Observa também o autor que quanto maior for à comunicação, tanto direta quanto
indireta entre os participantes, maior será sua confiança mútua. Os cidadãos de
comunidades cívicas descobrem em sua história exemplos de relações horizontais bem-
sucedidas, enquanto os cidadãos das regiões menos cívicas encontram, quando muito,
exemplos de suplicação vertical. Assevera o autor que um sistema vertical, por mais
ramificado e por mais importante que seja para seus membros, é incapaz de sustentar a
confiança e a cooperação social, pois os fluxos de informação vertical costumam ser
menos confiáveis que os horizontais, pois os verticais proporcionam o controle das
informações.
Por outro lado, o autor aponta que a estratégia de “jamais cooperar” constitui também
um equilíbrio estável, pelos motivos expostos nas versões habituais do dilema do
prisioneiro – teoria dos jogos.

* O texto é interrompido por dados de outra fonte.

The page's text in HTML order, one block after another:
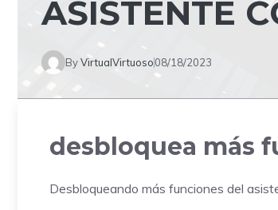
ASISTENTE
ByVirtualVirtuoso08/18/2023
desbloquea más
Desbloqueando más funciones del

Neste ponto da obra é trazida a baila uma característica
histórica apresentada por alguns autores que se chama “subordinação a trajetória”, onde
estes contextos sociais ficam atrelados a este caminho trazido pela tradição histórica.
A consciência que cada um tem seu papel e de seus deveres como cidadão, aliada ao
compromisso com a igualdade política, constitui o cimento cultural da comunidade
cívica e o contrato social que sustenta esta colaboração não é de cunho legal, e sim
moral.
Outra lição da pesquisa é que a história institucional costuma evoluir lentamente quando
se trata de instituir regras de reciprocidade e sistemas de participação cívica.
E culminamos com a frase final do capítulo seis da obra: “criar capital social não será
fácil, mas é fundamental para fazer a democracia funcionar”.